The Lion in Winter

  Mileva Mari, her health deteriorating due to a succession of minor strokes, was still living in Zurich and trying to take care of their institutionalized son, Eduard, whose behavior had become increasingly erratic and violent. Financial problems again plagued her and revived the tension with her former husband. The portion of the money that he had put into trust for her in America from the Nobel Prize had slipped away during the Depression, and two of her three apartment houses had been sold to help pay for Eduard’s care. By late 1946, Einstein was pushing to sell the remaining house and give control of the money to a legal guardian who would be appointed for Eduard. But Mari had the usufruct of the house and its proceeds, as well as power of attorney over it, and she was terrified of surrendering any control.25

  One cold day later that winter, she slipped on the ice on the way to see Eduard and ended up lying unconscious until strangers found her. She knew she was going to die soon, and she had recurring nightmares about struggling through the snow, unable to reach Eduard. She was panicked about what would happen to him, and wrote heart-wrenching letters to Hans Albert.26

  Einstein succeeded in selling her house by early 1948, but with her power of attorney she blocked the proceeds from being sent to him. He wrote to Hans Albert, giving him all the details and promising him that, whatever happened, he would take care of Eduard “even if it costs me all my savings.”27 That May, Mari had a stroke and lapsed into a trance in which she repeatedly muttered only “No, no!” until she died three months later. The money from the sale of her apartment, 85,000 Swiss francs, was found under her mattress.

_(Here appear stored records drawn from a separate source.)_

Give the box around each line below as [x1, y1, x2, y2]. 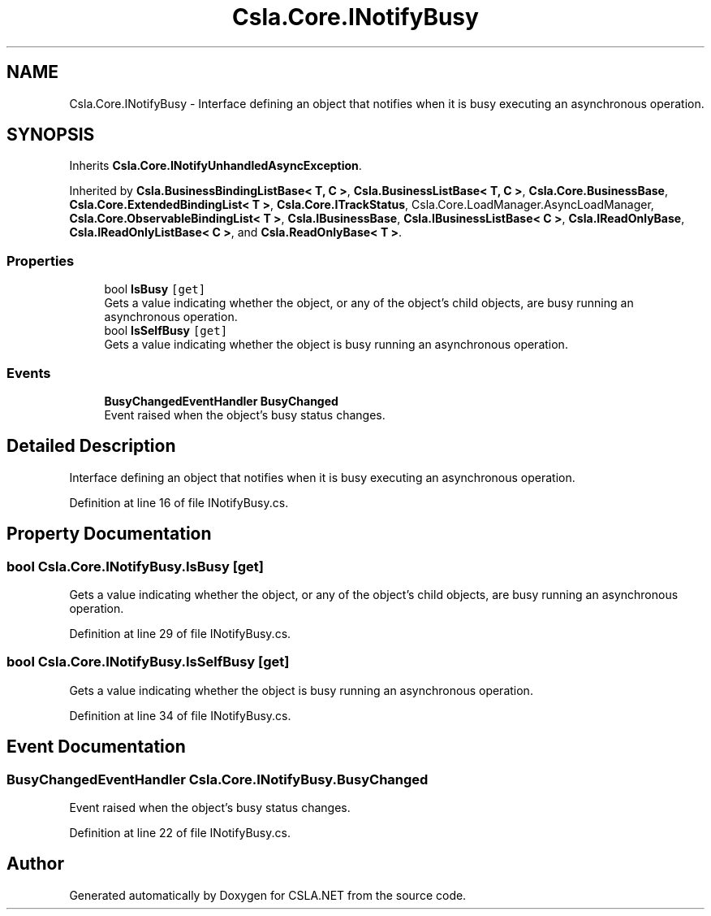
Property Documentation [6, 523, 212, 545]
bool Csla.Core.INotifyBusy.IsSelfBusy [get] [6, 653, 290, 671]
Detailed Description [6, 436, 176, 457]
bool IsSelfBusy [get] [104, 323, 228, 338]
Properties [6, 252, 75, 269]
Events [6, 364, 51, 381]
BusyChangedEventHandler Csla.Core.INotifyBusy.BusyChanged [6, 771, 429, 788]
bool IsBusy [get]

  Eduard lapsed into a daze and never spoke of his mother again. Carl Seelig, a friend of Einstein’s who lived nearby, visited him frequently and sent back regular reports to Einstein. Seelig hoped to get him to make contact with his son, but he never did. “There is something blocking me that I am unable to analyze fully,” Einstein told Seelig. “I believe I would be arousing painful feelings of various kinds in him if I made an appearance in whatever form.”28

  Einstein’s own health began to decline in 1948 as well. For years he had been plagued by stomach ailments and anemia, and late that year, after an attack of sharp pains and vomiting, he checked into the Jewish Hospital in Brooklyn. Exploratory surgery revealed an aneurysm in the abdominal aorta,* but doctors decided there was not much they could do about it. It was assumed, correctly, that it was likely to kill him one day, but in the meantime he could live on borrowed time and a healthy diet.29

  To recuperate, he went on the longest trip he would make during his twenty-two years as a Princeton resident: down to Sarasota, Florida. For once, he successfully avoided publicity. “Einstein Elusive Sarasota Visitor,” the local paper lamented.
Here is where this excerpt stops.